Digital Television Transition in The United States - Impact - Loss of Service

Loss of Service

A major concern is that the broadcast technology used for ATSC signals called 8VSB has problems receiving signals inside buildings and in urban areas, largely due to multipath reception issues which cause ghosting and fading on analog images, but can lead to intermittent signal or no reception at all on ATSC programs. DTV broadcasts exhibit a digital cliff effect, by which viewers will receive either a perfect signal or no signal at all with little or no middle ground. Digital transmissions do contain additional data bits to provide error correction for a finite number of bit errors; once signal quality degrades beyond that point, recovery of the original digital signal becomes impossible, and the image on the screen freezes, or blinks back and forth to totally blank black.

The maximum power for DTV broadcast classes is also substantially lower; one-fifth of the legal limits for the former full-power analog services. This is because there are only eight different states in which an 8VSB signal can be in at any one moment; thus, like all digital transmissions, very little signal is required at the receiver in order to decode it. Nonetheless, this limit is often too low for many stations to reach many rural areas, which was an alleged benefit in the FCC's choice of ATSC and 8VSB over worldwide-standard DVB-T and its COFDM modulation. Additionally, without the hierarchical modulation of DVB, signal loss is complete, and there is no switch to a lower resolution before this occurs.

A hundred-kW analog station on TV channels 2 to 6 would therefore be faced with the choice of either lowering its power by 80% (to the twenty kilowatt limit of low-VHF DTV) or abandoning a frequency which it occupied since the 1950s in order to transmit more power (up to 1000 kW) on the less-crowded UHF TV band. Such stations can keep the same channel number, however, because of ATSC virtual channels. Unfortunately, the higher frequencies are challenged in areas where signals must travel great distances or encounter significant terrestrial obstacles. Most stations in the low-VHF (channels 2–6) did not return to these frequencies after the transition. About 40 stations remained in the low-VHF after the transition, with the majority in smaller markets (with a few notable exceptions).
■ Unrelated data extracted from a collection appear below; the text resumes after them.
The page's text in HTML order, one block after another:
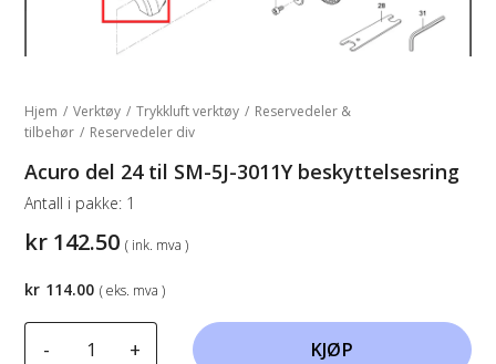
Hjem / Verktøy / Trykkluft verktøy / Reservedeler &
tilbehør / Reservedeler div
Acuro del 24 til SM-5J-3011Y beskyttelsesring
kr 142.50 ( ink. mva )
Antall i pakke: 1
- + KJØP
kr 114.00 ( eks. mva )
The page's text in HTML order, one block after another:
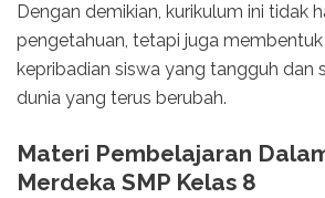
Dengan demikian, kurikulum ini tidak
pengetahuan, tetapi juga
kepribadian siswa yang tangguh dan
dunia yang terus berubah.
Materi Pembelajaran
Merdeka SMP Kelas 8
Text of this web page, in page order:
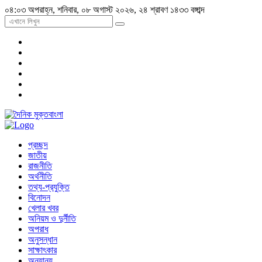
০৪:০৩ অপরাহ্ন, শনিবার, ০৮ অগাস্ট ২০২৬, ২৪ শ্রাবণ ১৪৩৩ বঙ্গাব্দ
প্রচ্ছদ
জাতীয়
রাজনীতি
অর্থনীতি
তথ্য-প্রযুক্তি
বিনোদন
খেলার খবর
অনিয়ম ও দুর্নীতি
অপরাধ
অনুসন্ধান
সাক্ষাৎকার
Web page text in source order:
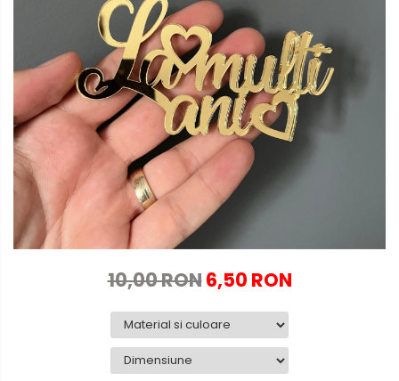
Globuri personalizate
Decoratiuni Craciun
Pachete cadou Craciun
Paste
Decoratiuni Paste
Valentines Day
Cadouri indragostiti
1-8 Martie
Scoala/Absolvire
10,00 RON6,50 RON
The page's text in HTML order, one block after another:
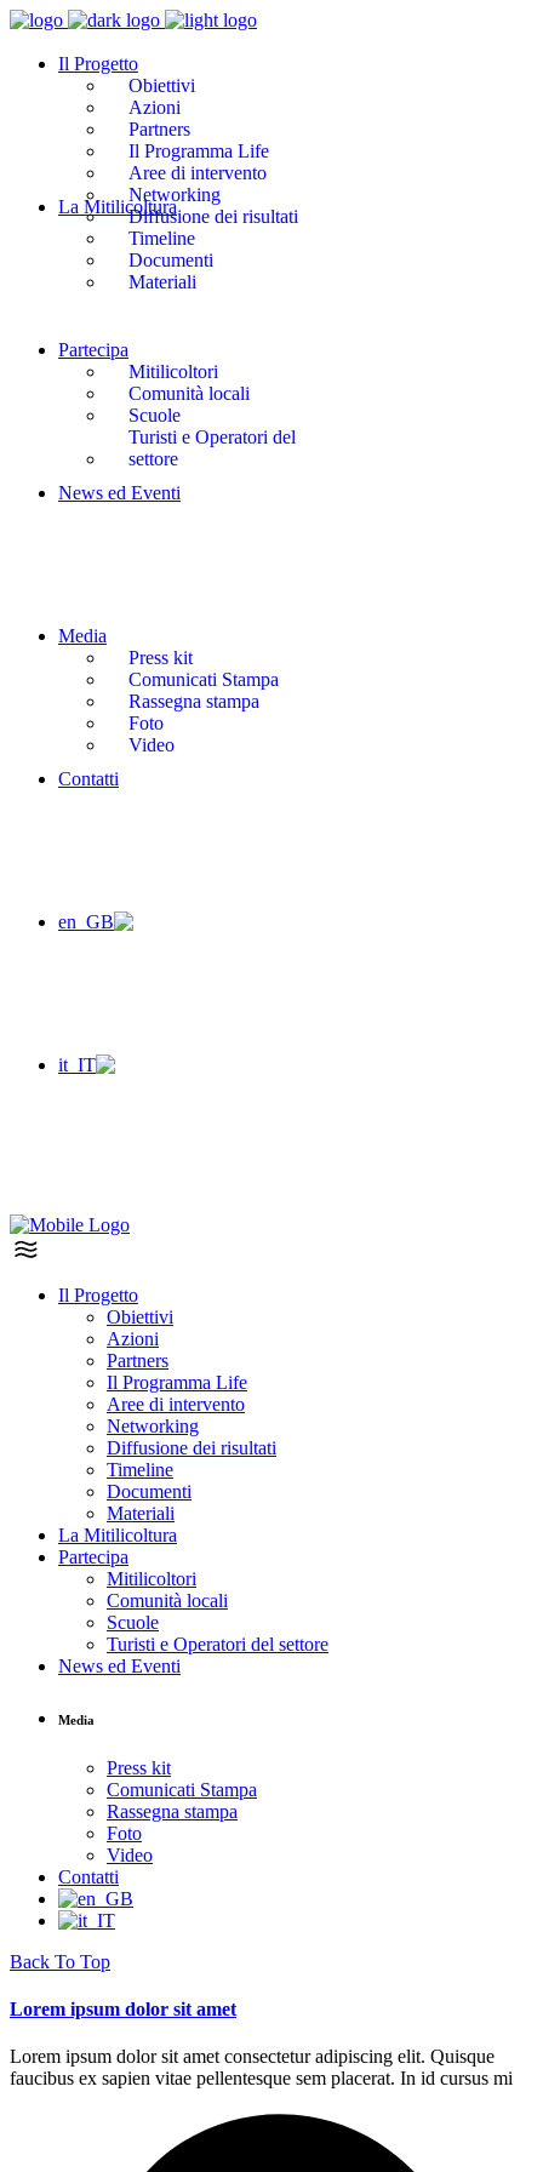
Il Progetto
Obiettivi
Azioni
Partners
Il Programma Life
Aree di intervento
Networking
Diffusione dei risultati
Timeline
Documenti
Materiali
La Mitilicoltura
Partecipa
Mitilicoltori
Comunità locali
Scuole
Turisti e Operatori del
settore
News ed Eventi
Media
Press kit
Comunicati Stampa
Rassegna stampa
Foto
Video
Contatti
Il Progetto
Obiettivi
Azioni
Partners
Il Programma Life
Aree di intervento
Networking
Diffusione dei risultati
Timeline
Documenti
Materiali
La Mitilicoltura
Partecipa
Mitilicoltori
Comunità locali
Scuole
Turisti e Operatori del settore
News ed Eventi
Media
Press kit
Comunicati Stampa
Rassegna stampa
Foto
Video
Contatti
Back To Top
Lorem ipsum dolor sit amet
Lorem ipsum dolor sit amet consectetur adipiscing elit. Quisque
faucibus ex sapien vitae pellentesque sem placerat. In id cursus mi

The FCC has long discouraged the digital allocation on low-VHF channels for several reasons: higher ambient noise, interference with FM radio (channel 6 borders FM at 88 MHz), and larger antenna size required for these channels. After the transition, many viewers using "high-definition" antennas have reported problems receiving stations that broadcast on VHF channels. This is because some of the new antennas marketed as "HDTV antennas" from manufacturers such as Channel Master were only designed for channels 7–51 and are more compact than their channel 2–69 counterparts. These manufacturers did not anticipate widespread continued use of the long-wavelength low-VHF channels.
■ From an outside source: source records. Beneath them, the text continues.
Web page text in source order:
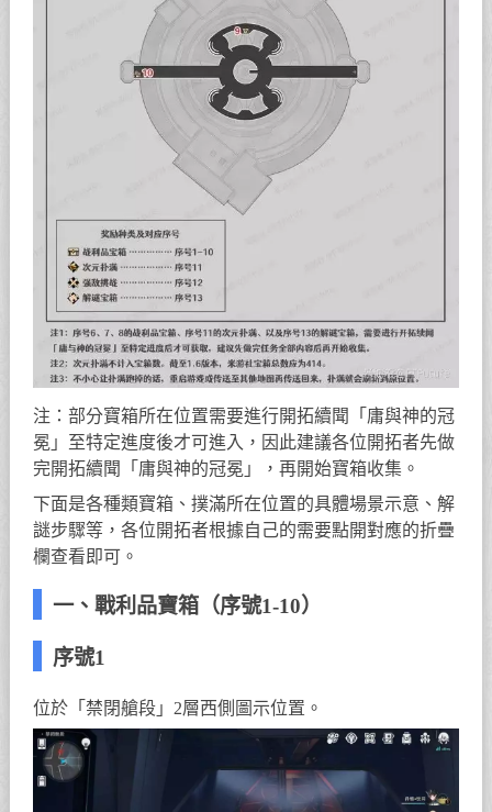
注：部分寶箱所在位置需要進行開拓續聞「庸與神的冠
冕」至特定進度後才可進入，因此建議各位開拓者先做
完開拓續聞「庸與神的冠冕」，再開始寶箱收集。
下面是各種類寶箱、撲滿所在位置的具體場景示意、解
謎步驟等，各位開拓者根據自己的需要點開對應的折疊
欄查看即可。
一、戰利品寶箱（序號1-10）
序號1
位於「禁閉艙段」2層西側圖示位置。
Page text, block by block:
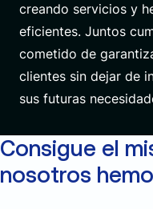
creando servicios y
eficientes. Juntos
cometido de
clientes sin dejar de
sus futuras
Consigue el
nosotros
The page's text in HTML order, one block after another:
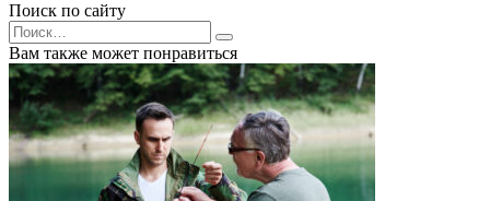
Поиск по сайту
Search
for:
Вам также может понравиться
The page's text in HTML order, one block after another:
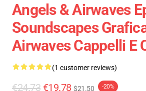
Angels & Airwaves
Soundscapes
Airwaves Cappelli E
(1 customer reviews)
€24.73 €19.78 $21.50 -20%
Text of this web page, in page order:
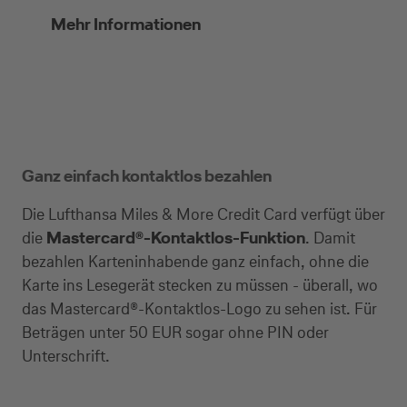
Mehr Informationen
Ganz einfach kontaktlos bezahlen
Die Lufthansa Miles & More Credit Card verfügt über
die Mastercard®-Kontaktlos-Funktion. Damit
bezahlen Karteninhabende ganz einfach, ohne die
Karte ins Lesegerät stecken zu müssen - überall, wo
das Mastercard®-Kontaktlos-Logo zu sehen ist. Für
Beträgen unter 50 EUR sogar ohne PIN oder
Unterschrift.
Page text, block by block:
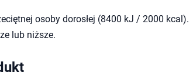
osoby dorosłej (8400 kJ / 2000 kcal).
lub niższe.
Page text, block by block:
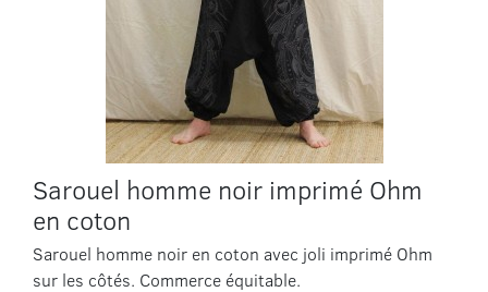
Sarouel homme noir imprimé Ohm
en coton
Sarouel homme noir en coton avec joli imprimé Ohm
sur les côtés. Commerce équitable.
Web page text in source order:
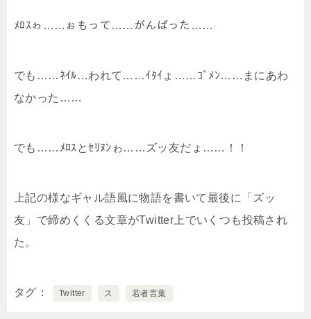
ﾒﾛｽゎ……ぉもって……がんばった……
でも……ﾈｲﾙ…われて……ｲﾀｲょ……ｺﾞﾒﾝ……まにあわ
なかった……
でも……ﾒﾛｽとｾﾘﾇﾝゎ…… ズッ友だょ……！！
上記の様なギャル語風に物語を書いて最後に「ズッ
友」で締めくくる文章がTwitter上でいくつも投稿され
た。
タグ Twitter ス 若者言葉
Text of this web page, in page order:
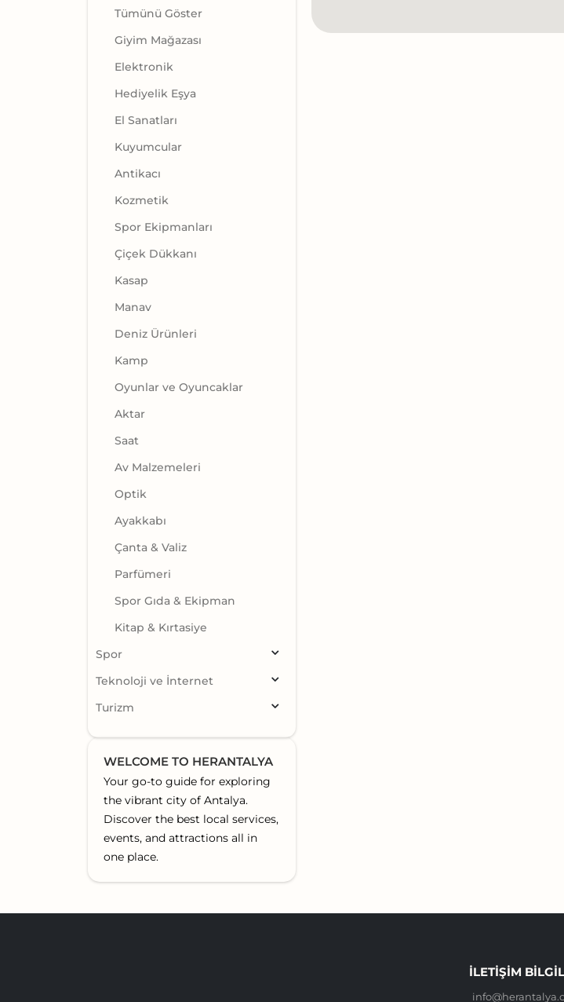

Stations that broadcast in analog on channel 6 have had an additional benefit of having its audio feed broadcast on 87.7 MHz, which is at the very low end of the FM radio dial. As such, many stations that use channel 6 have taken advantage of this, and directly promote this feature, especially during drive time newscasts, and as a critical conduit of information in markets where severe weather (such as hurricanes) allowed a station the advantage to broadcast their audio via FM radio without having to contract with another FM operation to do so. WDSU in New Orleans, Miami's WTVJ and WECT in Wilmington, North Carolina were among the most well-known Channel 6 broadcasters which used this approach to provide emergency information during hurricanes.
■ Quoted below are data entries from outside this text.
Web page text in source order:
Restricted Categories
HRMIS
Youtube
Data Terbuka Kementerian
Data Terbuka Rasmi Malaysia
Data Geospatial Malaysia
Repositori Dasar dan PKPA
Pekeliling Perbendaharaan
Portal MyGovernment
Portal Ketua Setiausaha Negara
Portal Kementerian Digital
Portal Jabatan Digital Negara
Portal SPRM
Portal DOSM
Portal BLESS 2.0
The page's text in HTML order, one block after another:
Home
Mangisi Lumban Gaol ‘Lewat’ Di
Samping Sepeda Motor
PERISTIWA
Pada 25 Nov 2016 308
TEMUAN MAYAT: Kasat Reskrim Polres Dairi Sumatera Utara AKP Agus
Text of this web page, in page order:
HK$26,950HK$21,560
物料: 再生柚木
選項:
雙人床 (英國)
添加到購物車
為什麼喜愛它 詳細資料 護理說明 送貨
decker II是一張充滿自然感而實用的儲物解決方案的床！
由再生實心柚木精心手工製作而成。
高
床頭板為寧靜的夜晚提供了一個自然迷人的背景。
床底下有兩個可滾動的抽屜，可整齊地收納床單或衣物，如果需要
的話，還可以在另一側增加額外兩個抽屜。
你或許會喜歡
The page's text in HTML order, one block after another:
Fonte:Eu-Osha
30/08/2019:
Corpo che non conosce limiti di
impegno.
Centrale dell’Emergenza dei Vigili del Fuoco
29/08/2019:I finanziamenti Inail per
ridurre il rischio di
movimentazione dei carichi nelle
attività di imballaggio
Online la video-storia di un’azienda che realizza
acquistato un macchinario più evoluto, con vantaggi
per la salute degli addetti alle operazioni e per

Digital television, however, does not have this feature, and after the transition, this additional method of reception is no longer available. WRGB, channel 6 in Albany, New York, used a separate transmitter on 87.7 which transmitted a polarized analog audio signal, avoiding interference with the digital TV feed and allowing the station to keep its audio on 87.7 FM after the transition to digital. WRGB ran this transmitter for approximately 6 weeks on an experimental basis, only to find that the vertically polarized 87.7 MHz signal interfered with the digital video, while broadcast of analog signals on 87.9 MHz met with FCC objections. WITI in Milwaukee took a more direct though still experimental approach to restore their TV audio, having it restored in August 2009 to an HD Radio subchannel of WMIL-FM via a content agreement with WMIL owner Clear Channel Communications. A purchase of HD Radio equipment or having a car stereo equipped with an HD Radio receiver is required to listen to this broadcast.

Planning for DTV reception assumed "a properly oriented, high-gain antenna mounted 30 feet in the air outside." The Consumer Electronics Association set up a website called AntennaWeb to identify means to provide the correct signal reception to over-the-air viewers. Another website, TVFool provides geographic mapping and signal data to allow viewers to estimate the number of channels which will be gained or lost as a result of digital transition; while it estimated that marginally more stations would be gained than lost by viewers, this varied widely with viewers of low-VHF analog signals in distant-fringe areas among the most adversely affected. An estimated 1.8 million people were expected to lose the ability to access over-the-air TV entirely as a result of the digital transition.

Viewers in rural and mountainous regions were particularly prone to lose all reception after digital transition.